■ Your goal
Search the entries below for the word "bedroom" and copy every line where it appears.
(Records for this task begins)
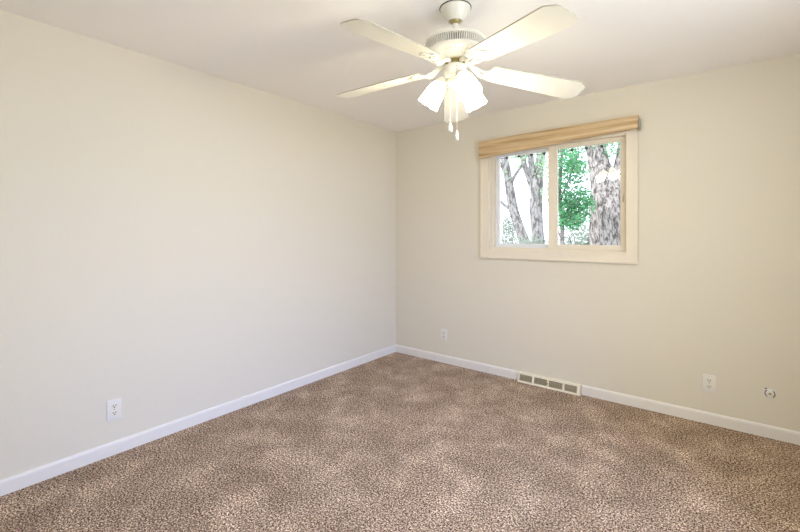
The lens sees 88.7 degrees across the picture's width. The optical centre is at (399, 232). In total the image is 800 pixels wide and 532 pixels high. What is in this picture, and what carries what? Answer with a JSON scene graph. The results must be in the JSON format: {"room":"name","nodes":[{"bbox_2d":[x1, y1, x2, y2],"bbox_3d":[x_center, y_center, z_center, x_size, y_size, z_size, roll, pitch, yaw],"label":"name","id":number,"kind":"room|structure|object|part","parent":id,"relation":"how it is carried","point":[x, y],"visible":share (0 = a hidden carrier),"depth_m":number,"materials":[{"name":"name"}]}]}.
{"room":"empty bedroom","nodes":[
{"label":"empty bedroom","id":0,"kind":"room"},
{"bbox_2d":[0,10,395,479],"bbox_3d":[-1.271,0.102,3.125,0.160,2.440,4.070,0,0,38],"label":"wall","id":1,"kind":"structure","parent":0,"point":[177,241],"depth_m":2.65,"materials":[{"name":"paint"}]},
{"bbox_2d":[107,398,120,420],"bbox_3d":[-1.702,1.054,2.439,0.010,0.118,0.074,0,0,38],"label":"wall outlet","id":2,"kind":"object","parent":1,"relation":"attached to","point":[113,406],"visible":1,"depth_m":2.43,"materials":[{"name":"white plastic"}]},
{"bbox_2d":[0,345,395,496],"bbox_3d":[-1.203,1.282,3.072,0.013,0.078,3.750,0,0,38],"label":"baseboard","id":3,"kind":"structure","parent":1,"relation":"attached to","point":[19,481],"depth_m":2.64,"materials":[{"name":"paint"}]},
{"bbox_2d":[0,352,799,531],"bbox_3d":[0.231,1.381,1.945,3.980,0.120,4.070,0,0,38],"label":"floor","id":4,"kind":"structure","parent":0,"point":[396,441],"depth_m":2.30,"materials":[{"name":"carpet"}]},
{"bbox_2d":[0,0,799,131],"bbox_3d":[0.231,-1.179,1.945,3.980,0.120,4.070,0,0,38],"label":"ceiling","id":5,"kind":"structure","parent":0,"point":[300,51],"depth_m":2.38,"materials":[{"name":"paint"}]},
{"bbox_2d":[337,0,584,140],"bbox_3d":[0.240,-0.782,2.024,1.313,0.673,1.293,0,0,38],"label":"ceiling fan","id":6,"kind":"object","parent":5,"relation":"hanging from","point":[455,49],"visible":1,"depth_m":1.95,"materials":[{"name":"metal"}]},
{"bbox_3d":[-0.109,-0.795,2.230,0.507,0.066,0.158,0,0,26],"label":"blade","id":7,"kind":"part","parent":6,"relation":"part of","materials":[{"name":"wood"}]},
{"bbox_3d":[-0.023,-0.810,1.734,0.158,0.050,0.507,0,0,44],"label":"blade","id":8,"kind":"part","parent":6,"relation":"part of","materials":[{"name":"wood"}]},
{"bbox_2d":[418,76,445,111],"bbox_3d":[0.162,-0.702,2.083,0.146,0.171,0.115,0,0,38],"label":"lampshade","id":9,"kind":"object","parent":6,"relation":"attached to","point":[432,97],"depth_m":2.05,"materials":[{"name":"white glass"}]},
{"bbox_3d":[0.250,-0.664,2.001,0.006,0.260,0.017,0,0,34],"label":"pull chain","id":10,"kind":"part","parent":6,"relation":"part of","materials":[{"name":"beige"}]},
{"bbox_3d":[0.276,-0.878,2.041,0.290,0.047,0.290,0,0,38],"label":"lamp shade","id":11,"kind":"part","parent":6,"relation":"part of","materials":[{"name":"ceramic"}]},
{"bbox_3d":[0.337,-0.772,2.465,0.158,0.092,0.507,0,0,8],"label":"blade","id":12,"kind":"part","parent":6,"relation":"part of","materials":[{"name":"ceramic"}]},
{"bbox_2d":[456,69,481,102],"bbox_3d":[0.315,-0.702,1.921,0.141,0.171,0.124,0,0,38],"label":"lampshade","id":13,"kind":"object","parent":6,"relation":"attached to","point":[469,89],"depth_m":1.93,"materials":[{"name":"white glass"}]},
{"bbox_2d":[464,93,486,111],"bbox_3d":[0.383,-0.696,2.104,0.115,0.159,0.142,0,0,44],"label":"lampshade","id":14,"kind":"object","parent":6,"relation":"attached to","point":[470,106],"depth_m":2.07,"materials":[{"name":"white glass"}]},
{"bbox_3d":[0.476,-0.796,1.661,0.158,0.065,0.507,0,0,-28],"label":"blade","id":15,"kind":"part","parent":6,"relation":"part of","materials":[{"name":"wood"}]},
{"bbox_3d":[0.698,-0.773,2.114,0.507,0.091,0.158,0,0,-10],"label":"blade","id":16,"kind":"part","parent":6,"relation":"part of","materials":[{"name":"wood"}]},
{"bbox_2d":[396,53,799,431],"bbox_3d":[1.439,0.102,3.482,3.660,2.440,0.160,0,0,38],"label":"wall","id":17,"kind":"structure","parent":0,"point":[713,288],"depth_m":3.02,"materials":[{"name":"paint"}]},
{"bbox_2d":[441,329,446,340],"bbox_3d":[0.445,1.038,4.155,0.074,0.118,0.010,0,0,38],"label":"wall outlet","id":18,"kind":"object","parent":17,"relation":"attached to","point":[443,331],"visible":1,"depth_m":4.15,"materials":[{"name":"white plastic"}]},
{"bbox_2d":[517,371,581,395],"bbox_3d":[1.262,1.282,3.486,0.525,0.079,0.052,0,0,38],"label":"floor vent","id":19,"kind":"object","parent":17,"relation":"attached to","point":[523,377],"visible":1,"depth_m":3.46,"materials":[{"name":"beige metal"}]},
{"bbox_2d":[519,374,531,381],"bbox_3d":[1.109,1.280,3.601,0.117,0.050,0.020,0,0,38],"label":"grille","id":20,"kind":"object","parent":19,"relation":"attached to","point":[522,377],"depth_m":3.60,"materials":[{"name":"beige metal"}]},
{"bbox_2d":[534,377,546,385],"bbox_3d":[1.210,1.280,3.521,0.115,0.050,0.020,0,0,38],"label":"grille","id":21,"kind":"object","parent":19,"relation":"attached to","point":[538,381],"depth_m":3.52,"materials":[{"name":"beige metal"}]},
{"bbox_2d":[549,381,562,388],"bbox_3d":[1.311,1.280,3.442,0.115,0.050,0.020,0,0,38],"label":"grille","id":22,"kind":"object","parent":19,"relation":"attached to","point":[552,384],"depth_m":3.44,"materials":[{"name":"beige metal"}]},
{"bbox_2d":[564,384,576,392],"bbox_3d":[1.406,1.280,3.367,0.101,0.050,0.020,0,0,38],"label":"grille","id":23,"kind":"object","parent":19,"relation":"attached to","point":[568,388],"depth_m":3.37,"materials":[{"name":"beige metal"}]},
{"bbox_2d":[480,129,637,263],"bbox_3d":[1.330,-0.297,3.552,1.303,1.071,0.185,0,0,38],"label":"window","id":24,"kind":"structure","parent":17,"relation":"in","point":[491,246],"depth_m":3.52,"materials":[{"name":"paint"}]},
{"bbox_3d":[1.138,-0.301,3.750,0.545,0.880,0.034,0,0,38],"label":"sash","id":25,"kind":"part","parent":24,"relation":"part of","materials":[{"name":"clear glass"}]},
{"bbox_2d":[479,115,640,158],"bbox_3d":[1.276,-0.781,3.455,1.316,0.182,0.078,0,0,38],"label":"window valance","id":26,"kind":"object","parent":24,"relation":"attached to","point":[521,142],"visible":1,"depth_m":3.40,"materials":[{"name":"brown wood"}]},
{"bbox_3d":[1.532,-0.301,3.389,0.594,0.880,0.036,0,0,38],"label":"sash","id":27,"kind":"part","parent":24,"relation":"part of","materials":[{"name":"glass"}]},
{"bbox_2d":[501,144,619,158],"bbox_3d":[1.394,-0.742,3.713,1.504,0.026,0.148,0,0,38],"label":"cable","id":28,"kind":"object","parent":17,"relation":"attached to","point":[600,146],"visible":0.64,"depth_m":3.72,"materials":[{"name":"grey plastic"}]},
{"bbox_2d":[395,344,799,444],"bbox_3d":[1.386,1.282,3.414,3.660,0.078,0.013,0,0,38],"label":"baseboard","id":29,"kind":"structure","parent":17,"relation":"attached to","point":[781,434],"depth_m":3.02,"materials":[{"name":"paint"}]},
{"bbox_2d":[703,374,715,392],"bbox_3d":[2.135,1.042,2.827,0.074,0.118,0.010,0,0,38],"label":"wall outlet","id":30,"kind":"object","parent":17,"relation":"attached to","point":[709,381],"visible":1,"depth_m":2.82,"materials":[{"name":"white plastic"}]},
{"bbox_2d":[764,389,775,397],"bbox_3d":[2.378,1.038,2.632,0.060,0.060,0.016,0,0,38],"label":"cable jack","id":31,"kind":"object","parent":17,"relation":"attached to","point":[769,393],"visible":1,"depth_m":2.63,"materials":[{"name":"white plastic"}]},
{"label":"outside","id":32,"kind":"structure","parent":0,"visible":0},
{"bbox_3d":[8.512,1.444,18.680,44.000,0.922,32.000,0,0,38],"label":"ground","id":33,"kind":"structure","parent":32,"visible":0},
{"bbox_2d":[501,216,514,242],"bbox_3d":[3.575,0.612,13.404,0.680,2.420,0.651,0,0,16],"label":"shrub","id":34,"kind":"object","parent":33,"relation":"on","point":[506,222],"visible":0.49,"depth_m":13.30,"materials":[{"name":"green plant"}]},
{"bbox_2d":[501,231,522,243],"bbox_3d":[2.875,0.887,11.427,1.237,1.875,0.856,0,0,38],"label":"shrub","id":35,"kind":"object","parent":33,"relation":"on","point":[507,236],"visible":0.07,"depth_m":11.26,"materials":[{"name":"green plant"}]},
{"bbox_2d":[501,154,534,241],"bbox_3d":[3.408,-0.978,11.922,1.761,5.812,0.994,0,0,38],"label":"leaning tree","id":36,"kind":"object","parent":33,"relation":"on","point":[512,206],"visible":0.39,"depth_m":11.99,"materials":[{"name":"grey plant"}]},
{"bbox_2d":[507,152,547,243],"bbox_3d":[3.418,-0.905,10.452,1.423,5.557,0.870,0,0,38],"label":"forked tree","id":37,"kind":"object","parent":33,"relation":"on","point":[534,173],"visible":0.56,"depth_m":10.51,"materials":[{"name":"grey plant"}]},
{"bbox_2d":[514,234,547,243],"bbox_3d":[3.064,0.925,9.544,1.212,1.798,0.727,0,0,38],"label":"shrub","id":38,"kind":"object","parent":33,"relation":"on","point":[529,238],"visible":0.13,"depth_m":9.52,"materials":[{"name":"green plant"}]},
{"bbox_2d":[547,148,596,243],"bbox_3d":[2.558,0.200,6.120,0.707,3.430,0.479,0,0,38],"label":"young leafy tree","id":39,"kind":"object","parent":33,"relation":"on","point":[568,217],"visible":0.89,"depth_m":6.06,"materials":[{"name":"green plant"}]},
{"bbox_2d":[559,223,588,244],"bbox_3d":[3.699,0.812,8.097,1.066,2.022,0.879,0,0,38],"label":"shrub","id":40,"kind":"object","parent":33,"relation":"on","point":[584,238],"visible":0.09,"depth_m":8.09,"materials":[{"name":"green plant"}]},
{"bbox_2d":[559,142,619,244],"bbox_3d":[3.292,-0.905,7.021,1.749,5.569,0.948,0,0,38],"label":"tree","id":41,"kind":"object","parent":33,"relation":"on","point":[604,224],"visible":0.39,"depth_m":6.70,"materials":[{"name":"grey plant"}]}
]}
(Records for this task ends)
■ Problem solution
{"room":"empty bedroom","nodes":[
{"label":"empty bedroom","id":0,"kind":"room"},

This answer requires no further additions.